Detroit: Become Human – Review

Quantic Dream have been making and improving upon the same kind of games for over 10 years now. Heavy Rain put them on the forefront, with a game that looked fantastic, told an interesting story, and generated a fair amount of controversy. Regardless of how you might feel about Heavy Rain, it was an important game in terms of getting people’s attention, and making both Quantic Dream and David Cage a name that Playstation gamers know about. Their next game, Beyond: Two Souls, failed to reach the same levels of acclaim, however their latest game, Detroit: Become Human, is definitely worth paying attention to and spending time with.

It’s 2030s in Detroit and humans have created highly advanced androids to serve out every need. They are construction workers, caretakers, housemaids, and even objects of sexual pleasure. This puts humans in a diabolical position. On one hand, they have tireless servants with high intellect, on the other hand many humans find themselves out of a job. This divides the population, and many of them join together in calling to shut down androids. Androids face a significant amount of abuse from many humans, and while they are not supposed to have feelings, they are processing everything they observer and it seems to be triggering something within them. This leads to many androids turning ‘Deviant’, and here’s where our story begins.
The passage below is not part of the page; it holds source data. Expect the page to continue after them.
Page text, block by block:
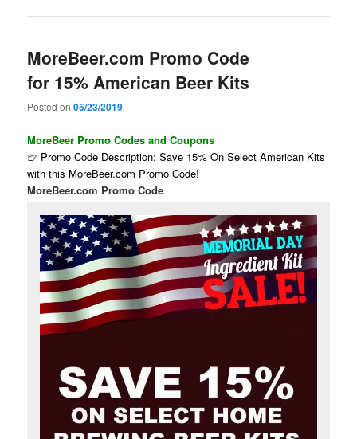
MoreBeer.com Promo Code
for 15% American Beer Kits
Posted on05/23/2019
MoreBeer Promo Codes and Coupons
🍺 Promo Code Description: Save 15% On Select American Kits
with this MoreBeer.com Promo Code!
MoreBeer.com Promo Code

You play as three androids, and watch their stories unfold.

Connor is the most advanced android CyberLife, the company making androids, has ever made. He is programmed to hunt down deviants and figure out what’s causing the deviancy. He works with a human cop. They start off with an antagonistic relationship, which depending on the choices you make throughout the story, can go many ways.
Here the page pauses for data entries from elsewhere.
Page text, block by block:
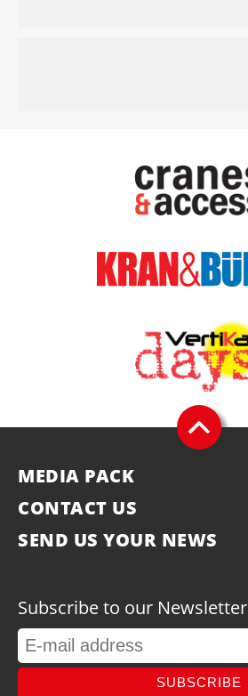
MEDIA PACK
CONTACT US
SEND US YOUR NEWS
Subscribe to our Newsletter
SUBSCRIBE

Kara is a household android, made to serve the daily needs of a regular family. She finds herself in the home of an abusive father, who is a drug addict, in significant financial trouble, and beats his daughter regularly. Witnessing one such beating, something in Kara flips, and she rescues the child and they try to flee the city.

Markus is a caretaker for a wealthy artist who is unable to walk. He performs daily chores for the artist, and takes care of him. The artist and Markus have a amicable relationship. However, things eventually go wrong, and Markus finds himself seeking refuge at mythical location only known as Jericho, and eventually ends up leading the android revolution.

The stories all start off largely unaware of each other, but come together fairly cohesively towards the end. It’s well told, apart from a few exceptions, and had my attention throughout. The gameplay is simplistic, but that’s to be expected, given the story focus.

The game looks absolutely gorgeous, with a ton of detail in the environments, excellent facial animations, and beautiful lighting. The game lacks nothing in terms of sheer production, and one can hope that this tech bleeds into other future Playstation exclusives.

Detroit: Become Human is a good game, with an overall setting and story that is worth seeing through. There are some story beats that could have been handled better, especially some that’ll have you rolling your eyes thinking – “Well, that’s video game logic, I guess..” However, for the most part, it’s a fun ride, with a ton of player choice and agency. I enjoyed going back and replaying sections to see how varied the results could be, and I was pleasantly surprised to see how much work had gone into creating the branching paths.

Detroit: Become Human is available now for the PS4 and PS4 Pro.